Pricing Power: The Original Equipment Manufacturers' "Gross Margin Iron Curtain"

More crucially, the market pricing logic has been overturned. Facing certain shortages, the three major manufacturers have established a new pricing floor: locking gross margins at over 60%. This means prices are no longer entirely cost-driven but dominated by suppliers to ensure massive profits. This "gross margin-oriented" strategy has established a solid "floor" for memory prices.

Industry: A "Cost Tsunami" Affecting the Entire Chain

As the "lifeblood" of electronic systems, the shockwaves from soaring memory prices are rippling outward, evolving into a "tech inflation."

Consumer Electronics Under Pressure

Storage costs now account for 20% or more of the total material costs for laptop computers, up from the usual 10%-18%. Brands like Dell and HP have explicitly stated they will adjust product pricing. Smartphones are similarly under pressure, with their average selling prices expected to rise.

The "Panic Spiral" in Supply Chains

Facing shortage expectations, downstream cloud service providers, end-product manufacturers, and even large trading companies are joining the "rushing to buy" frenzy, engaging in "panic purchasing" to build inventory. This abnormal demand further amplifies shortages, creating a spiral of rising prices.
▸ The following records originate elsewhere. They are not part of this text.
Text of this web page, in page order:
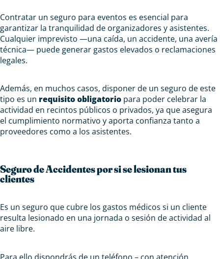
Contratar un seguro para eventos es esencial para
garantizar la tranquilidad de organizadores y asistentes.
Cualquier imprevisto —una caída, un accidente, una avería
técnica— puede generar gastos elevados o reclamaciones
legales.
Además, en muchos casos, disponer de un seguro de este
tipo es un requisito obligatorio para poder celebrar la
actividad en recintos públicos o privados, ya que asegura
el cumplimiento normativo y aporta confianza tanto a
proveedores como a los asistentes.
Seguro de Accidentes por si se lesionan tus
clientes
Es un seguro que cubre los gastos médicos si un cliente
resulta lesionado en una jornada o sesión de actividad al
aire libre.

The Window of Opportunity for Domestic Substitution

Crisis also breeds opportunity. Domestic manufacturers represented by ChangXin Memory are accelerating technological iteration and capacity ramp-up. While they cannot fill the high-end HBM gap in the short term, domestic substitution has become a key hope for stabilizing supply chains in the vast mainstream market.

Essence: Precision Manufacturing as the "Invisible Pillar"
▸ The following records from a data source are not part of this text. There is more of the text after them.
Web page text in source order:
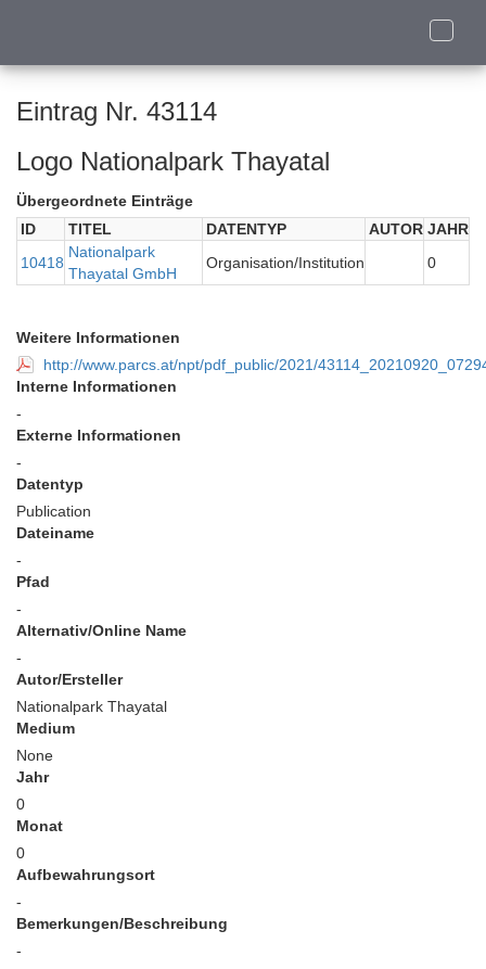
Toggle
Eintrag Nr. 43114
Logo Nationalpark Thayatal
Übergeordnete Einträge
ID
TITEL DATENTYP AUTOR JAHR
10418
Nationalpark
Thayatal GmbH
Organisation/Institution 0
Weitere Informationen
http://www.parcs.at/npt/pdf_public/2021/
Interne Informationen
-
Externe Informationen
-
Datentyp
Publication
Dateiname
-
Pfad
-
Alternativ/Online Name
-
Autor/Ersteller
Nationalpark Thayatal
Medium
None
Jahr
0
Monat
0
Aufbewahrungsort
-
Bemerkungen/Beschreibung
-

Looking at the big picture, the essence of "sky-high" memory prices is the concentrated manifestation of the semiconductor industry at the intersection of physical limits and economic laws. Whether it's the dozen-plus layers of chip stacking in HBM, micron-level silicon through-silicon vias interconnects, or the nanometer-level flatness required for ultra-thin wafers, each performance leap represents an extreme challenge to underlying precision manufacturing capabilities.

Among these, ultra-thin wafer processing can be called the "art of stress control." For stacking purposes, each chip must be thinned to below 100 microns. In this process, achieving global nanometer-level flatness and sub-micron thickness uniformity while eliminating processing damage and residual stress directly determines final product yield and reliability. This is far from simple "thinning" but rather a technological watershed that determines whether advanced chips can be successfully mass-produced.

Therefore, the memory story ultimately points to a core truth: in the semiconductor industry, the speed and height of top-level application innovation and market prosperity ultimately depend on the depth and breadth of underlying precision manufacturing capabilities. No matter how ingenious the design, value can only be truly realized when blueprints are transformed into mass-producible, high-performance, high-yield physical products.

Memory is the memory of the digital age. Its sky-high prices remember the AI frenzy's suction effect on global production capacity, remember the challenges of manufacturing processes approaching physical limits, and remember the unshakable value of precision manufacturing as the industry's cornerstone.

In the future, this efficiency-driven competition will not cease. As DDR6 technology is already on the horizon, requirements for manufacturing precision and complexity will only increase. For the entire industry chain, whoever can continuously overcome core bottlenecks in precision manufacturing, whoever can master new processes with better costs and higher yields, will hold the most critical chips in the competition of the digital age.